Composer and recording artist

Michael Hoppé is an English musician, composer, and record producer. In the early 1980s, he was head of A&R for PolyGram Records and signed new-age artists including Vangelis, Jean Michel Jarre, and Kitaro as well as resigning ABBA and the Who.

==Biography==
Hoppé lives in San Miguel de Allende, Mexico. He is the grandson of Emil Otto Hoppé, and many of his albums feature Emil's photography.

Michael Hoppé was a senior executive at PolyGram. In 1984, Hoppé left PolyGram to focus on composing, published by his company Chordially Yours Music, and working as a music consultant for InterConnection Resources in Los Angeles. His discography contains more than 30 new age and classical albums.
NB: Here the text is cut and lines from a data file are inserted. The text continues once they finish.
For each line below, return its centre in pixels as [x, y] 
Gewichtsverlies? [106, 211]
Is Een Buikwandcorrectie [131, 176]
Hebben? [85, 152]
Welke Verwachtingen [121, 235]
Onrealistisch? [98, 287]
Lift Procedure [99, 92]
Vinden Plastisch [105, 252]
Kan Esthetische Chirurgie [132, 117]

Hoppe says his music is best described as heart music and is often used for healing and meditation. In 2003, his album Solace was nominated for a Grammy Award for Best New Age Album. The Yearning was named "CD of the Year" by CD Review. His music has been featured in film and television such as The Sopranos, The Oprah Winfrey Show, Misunderstood starring Gene Hackman, Michael Moore's Sicko, and the multi award-winning short film Nous Deux Encore, featured on his album Tapestry. Hoppe's next release Grace (2013) featured work by his daughter, the photographer Rebecca Hoppe. She also designed the cover for Serenity (2014), a collection of improvisations for viola, performed by Harold Moses, and keyboards. Nightingale (2015) features the Italian folk singer Giuditta Scorcelletti and her husband producer/guitarist Alessandro Boingi, with lyrics by David George. AMISTAD (2018) featured performances by musician friends he met mostly in his new home in Mexico. They are Pedro Cartas (violin), Joe Powers (harmonica), Dan Nicholas (guitar), Billy White (guitar)and David Mendoza-Diaz (violin), and Alfredo Muro (guitar)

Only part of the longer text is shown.